What Forces Act on Three Blocks on a Frictionless Surface?

[ScullyX51]

Homework Statement

Three identical blocks connected by ideal strings are being pulled along a horizontal frictionless surface by a horizontal force F_vec. (Intro 1 figure) The magnitude of the tension in the string between blocks B and C is T = 3.00 N. Assume that each block has mass m = 0.400 kg

What is the magnitude F of the force?
What is the tension T:AB in the string between block A and block B?

Homework Equations

F=ma

The Attempt at a Solution

I am unsure of how to approach the first part of the problem. For the second part, since t is the only force acting this the block,
I have: T=ma
I solve for A from the first part of the equation where t is given as follows:
t=ma
3=.400a
a=3/.4
a=7.5 m/s^2

I plugged this into to solve for the other tension as follows:
t=ma
t=.4*7.5
t=3

Mastering physics is saying the tension and the acceleration is wrong. Where did I screw up?

 

[LowlyPion]

What is the order of your blocks?

T <---{A}--{B}--{C}

Generally, whatever your force is, the acceleration will be F/(3*m) and then the intermediate tensions would be whatever force is needed to keep the blocks remaining moving with that acceleration.
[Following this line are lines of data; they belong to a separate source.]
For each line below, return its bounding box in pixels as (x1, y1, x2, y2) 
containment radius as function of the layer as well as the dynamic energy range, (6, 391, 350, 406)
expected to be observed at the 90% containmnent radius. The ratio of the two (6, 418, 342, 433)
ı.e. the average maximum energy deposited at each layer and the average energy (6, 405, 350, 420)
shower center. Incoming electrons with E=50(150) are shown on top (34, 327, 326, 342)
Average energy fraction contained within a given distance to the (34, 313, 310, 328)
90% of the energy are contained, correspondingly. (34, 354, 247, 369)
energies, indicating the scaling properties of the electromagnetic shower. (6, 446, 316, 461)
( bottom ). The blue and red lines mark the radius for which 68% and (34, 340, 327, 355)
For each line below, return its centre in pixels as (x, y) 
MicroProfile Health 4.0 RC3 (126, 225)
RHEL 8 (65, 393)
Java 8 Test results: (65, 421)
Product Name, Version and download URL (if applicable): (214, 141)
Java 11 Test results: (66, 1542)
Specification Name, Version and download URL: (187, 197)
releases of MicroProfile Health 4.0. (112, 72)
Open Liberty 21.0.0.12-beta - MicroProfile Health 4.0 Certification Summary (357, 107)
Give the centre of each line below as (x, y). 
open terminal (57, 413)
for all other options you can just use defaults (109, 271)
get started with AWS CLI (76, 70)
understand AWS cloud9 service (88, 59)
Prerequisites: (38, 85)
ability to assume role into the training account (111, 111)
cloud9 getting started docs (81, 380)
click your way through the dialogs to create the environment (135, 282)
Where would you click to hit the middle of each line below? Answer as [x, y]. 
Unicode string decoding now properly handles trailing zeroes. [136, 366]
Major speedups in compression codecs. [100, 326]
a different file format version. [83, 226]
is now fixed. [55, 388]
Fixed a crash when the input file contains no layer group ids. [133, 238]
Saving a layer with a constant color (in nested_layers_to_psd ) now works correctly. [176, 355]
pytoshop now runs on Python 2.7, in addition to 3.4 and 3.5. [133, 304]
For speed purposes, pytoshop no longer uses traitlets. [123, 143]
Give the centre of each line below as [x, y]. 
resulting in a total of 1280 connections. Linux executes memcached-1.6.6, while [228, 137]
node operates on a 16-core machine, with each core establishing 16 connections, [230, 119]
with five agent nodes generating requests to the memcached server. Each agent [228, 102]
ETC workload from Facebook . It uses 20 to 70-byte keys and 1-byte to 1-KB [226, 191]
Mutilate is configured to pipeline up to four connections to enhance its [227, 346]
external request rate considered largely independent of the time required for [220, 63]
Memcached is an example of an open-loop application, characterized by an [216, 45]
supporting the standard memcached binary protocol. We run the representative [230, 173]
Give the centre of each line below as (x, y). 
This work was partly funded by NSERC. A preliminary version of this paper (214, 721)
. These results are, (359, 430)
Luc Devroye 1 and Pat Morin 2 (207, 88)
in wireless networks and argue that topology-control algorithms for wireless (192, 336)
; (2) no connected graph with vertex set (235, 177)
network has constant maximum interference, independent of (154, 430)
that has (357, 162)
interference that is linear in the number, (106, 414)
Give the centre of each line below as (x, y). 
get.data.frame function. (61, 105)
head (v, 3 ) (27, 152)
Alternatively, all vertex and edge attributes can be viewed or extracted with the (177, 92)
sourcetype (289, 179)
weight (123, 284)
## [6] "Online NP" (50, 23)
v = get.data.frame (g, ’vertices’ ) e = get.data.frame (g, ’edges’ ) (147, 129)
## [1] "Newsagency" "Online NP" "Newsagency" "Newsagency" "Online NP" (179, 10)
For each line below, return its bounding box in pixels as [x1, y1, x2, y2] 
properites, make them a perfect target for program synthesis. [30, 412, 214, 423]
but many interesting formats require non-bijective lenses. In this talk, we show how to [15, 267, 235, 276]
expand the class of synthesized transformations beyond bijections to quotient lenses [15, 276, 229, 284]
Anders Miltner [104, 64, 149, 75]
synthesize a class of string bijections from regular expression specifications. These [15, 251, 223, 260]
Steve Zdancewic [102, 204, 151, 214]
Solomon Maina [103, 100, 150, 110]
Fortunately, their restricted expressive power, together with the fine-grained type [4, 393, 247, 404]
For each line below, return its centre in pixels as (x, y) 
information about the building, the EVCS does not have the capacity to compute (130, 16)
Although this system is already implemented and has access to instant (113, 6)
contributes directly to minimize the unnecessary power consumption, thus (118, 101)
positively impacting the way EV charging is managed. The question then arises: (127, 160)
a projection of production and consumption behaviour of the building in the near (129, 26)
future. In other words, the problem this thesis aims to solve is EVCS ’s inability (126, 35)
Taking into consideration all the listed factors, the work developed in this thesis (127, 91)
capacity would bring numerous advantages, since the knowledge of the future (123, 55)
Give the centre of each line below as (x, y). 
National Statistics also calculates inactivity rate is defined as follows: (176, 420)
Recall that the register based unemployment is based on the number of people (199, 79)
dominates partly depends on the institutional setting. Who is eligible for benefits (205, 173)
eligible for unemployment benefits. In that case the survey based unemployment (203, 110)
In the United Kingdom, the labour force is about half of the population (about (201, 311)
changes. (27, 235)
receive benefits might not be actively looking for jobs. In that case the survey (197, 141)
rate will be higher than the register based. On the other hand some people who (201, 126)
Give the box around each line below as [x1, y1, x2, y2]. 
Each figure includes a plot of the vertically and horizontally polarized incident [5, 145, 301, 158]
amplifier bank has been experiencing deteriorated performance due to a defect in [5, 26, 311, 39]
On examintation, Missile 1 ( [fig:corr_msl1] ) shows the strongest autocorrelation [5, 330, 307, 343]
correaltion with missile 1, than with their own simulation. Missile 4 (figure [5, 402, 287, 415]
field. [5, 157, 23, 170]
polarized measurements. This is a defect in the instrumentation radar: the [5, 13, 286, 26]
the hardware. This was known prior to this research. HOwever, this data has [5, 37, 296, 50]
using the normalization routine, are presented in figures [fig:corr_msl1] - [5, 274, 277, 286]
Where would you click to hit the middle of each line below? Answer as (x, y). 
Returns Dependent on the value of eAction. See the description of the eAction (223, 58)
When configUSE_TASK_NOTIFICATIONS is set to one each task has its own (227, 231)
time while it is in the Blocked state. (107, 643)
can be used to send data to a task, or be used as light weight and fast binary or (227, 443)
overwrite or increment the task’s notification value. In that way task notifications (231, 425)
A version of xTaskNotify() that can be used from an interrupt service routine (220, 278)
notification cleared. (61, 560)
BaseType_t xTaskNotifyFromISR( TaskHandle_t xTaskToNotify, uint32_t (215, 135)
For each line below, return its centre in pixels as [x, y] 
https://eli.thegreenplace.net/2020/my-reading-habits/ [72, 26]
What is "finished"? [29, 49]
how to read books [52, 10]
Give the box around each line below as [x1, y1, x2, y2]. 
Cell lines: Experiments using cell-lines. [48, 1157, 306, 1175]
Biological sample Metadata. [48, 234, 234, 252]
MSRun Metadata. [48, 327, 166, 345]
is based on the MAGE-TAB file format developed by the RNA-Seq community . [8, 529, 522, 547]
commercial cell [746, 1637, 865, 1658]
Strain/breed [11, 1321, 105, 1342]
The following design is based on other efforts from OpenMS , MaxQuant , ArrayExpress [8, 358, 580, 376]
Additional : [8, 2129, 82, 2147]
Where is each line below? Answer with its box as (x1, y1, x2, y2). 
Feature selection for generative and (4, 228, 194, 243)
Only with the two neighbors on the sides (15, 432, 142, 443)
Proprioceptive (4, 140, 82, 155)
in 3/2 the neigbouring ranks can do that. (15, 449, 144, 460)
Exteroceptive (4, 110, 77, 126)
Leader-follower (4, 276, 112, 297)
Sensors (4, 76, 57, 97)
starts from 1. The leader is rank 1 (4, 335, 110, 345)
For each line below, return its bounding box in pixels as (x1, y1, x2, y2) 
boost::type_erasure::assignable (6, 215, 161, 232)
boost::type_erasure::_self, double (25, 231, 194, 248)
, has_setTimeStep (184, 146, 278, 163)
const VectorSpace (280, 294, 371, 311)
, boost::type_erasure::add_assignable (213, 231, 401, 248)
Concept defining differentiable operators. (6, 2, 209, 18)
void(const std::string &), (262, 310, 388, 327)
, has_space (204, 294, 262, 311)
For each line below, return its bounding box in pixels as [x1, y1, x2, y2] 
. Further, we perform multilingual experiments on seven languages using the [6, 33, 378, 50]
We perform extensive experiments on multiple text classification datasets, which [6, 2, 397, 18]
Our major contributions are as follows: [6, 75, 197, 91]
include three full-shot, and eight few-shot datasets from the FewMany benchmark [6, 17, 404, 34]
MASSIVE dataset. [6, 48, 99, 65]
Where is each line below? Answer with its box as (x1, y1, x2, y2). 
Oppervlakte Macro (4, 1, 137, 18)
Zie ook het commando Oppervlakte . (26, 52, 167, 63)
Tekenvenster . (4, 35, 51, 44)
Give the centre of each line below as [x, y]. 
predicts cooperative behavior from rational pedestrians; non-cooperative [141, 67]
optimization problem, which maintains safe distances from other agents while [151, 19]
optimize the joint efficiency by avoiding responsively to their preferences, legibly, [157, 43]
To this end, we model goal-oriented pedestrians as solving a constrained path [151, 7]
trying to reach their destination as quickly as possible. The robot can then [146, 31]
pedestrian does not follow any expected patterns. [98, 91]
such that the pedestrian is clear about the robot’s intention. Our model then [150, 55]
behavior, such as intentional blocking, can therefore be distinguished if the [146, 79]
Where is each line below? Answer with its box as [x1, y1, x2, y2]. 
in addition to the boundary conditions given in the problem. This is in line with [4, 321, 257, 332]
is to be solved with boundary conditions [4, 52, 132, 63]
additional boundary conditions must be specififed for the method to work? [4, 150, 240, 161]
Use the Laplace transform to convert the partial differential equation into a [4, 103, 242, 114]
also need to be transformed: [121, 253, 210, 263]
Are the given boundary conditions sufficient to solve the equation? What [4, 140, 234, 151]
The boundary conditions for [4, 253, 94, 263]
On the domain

In the example above that would be 2/3*F between A:B and 1/3*F between B:C

 

[thomate1]

As a scientist, it is important to carefully analyze the given information and equations in order to solve a problem accurately. In this case, the given information states that the force F is being applied to the three blocks, and the tension T is between blocks B and C. The first part of the problem asks for the magnitude of the force F, which can be found using the equation F=ma. Since the mass of each block is given as 0.400 kg, the total mass of the system is 3*0.400=1.2 kg. Therefore, the force F can be calculated as F=ma=(1.2 kg)(a). However, we do not have enough information to solve for a, so we cannot accurately determine the magnitude of F.

For the second part of the problem, the tension T:AB is being asked for. Since the blocks are identical and connected by ideal strings, the tension throughout the system is constant. Therefore, the tension between block A and block B is also 3.00 N. This can be seen by considering the forces acting on each block. Block A has a tension force T:AB acting on it towards the right, and block B has a tension force T:AB acting on it towards the left. These forces are equal in magnitude and opposite in direction, resulting in a net force of 0 on block A and B. Therefore, the tension T:AB must also be 3.00 N.

In conclusion, it is important to carefully analyze the given information and equations in order to accurately solve a problem. In this case, the given information was not sufficient to determine the magnitude of the force F, but we were able to determine that the tension T:AB is equal to 3.00 N.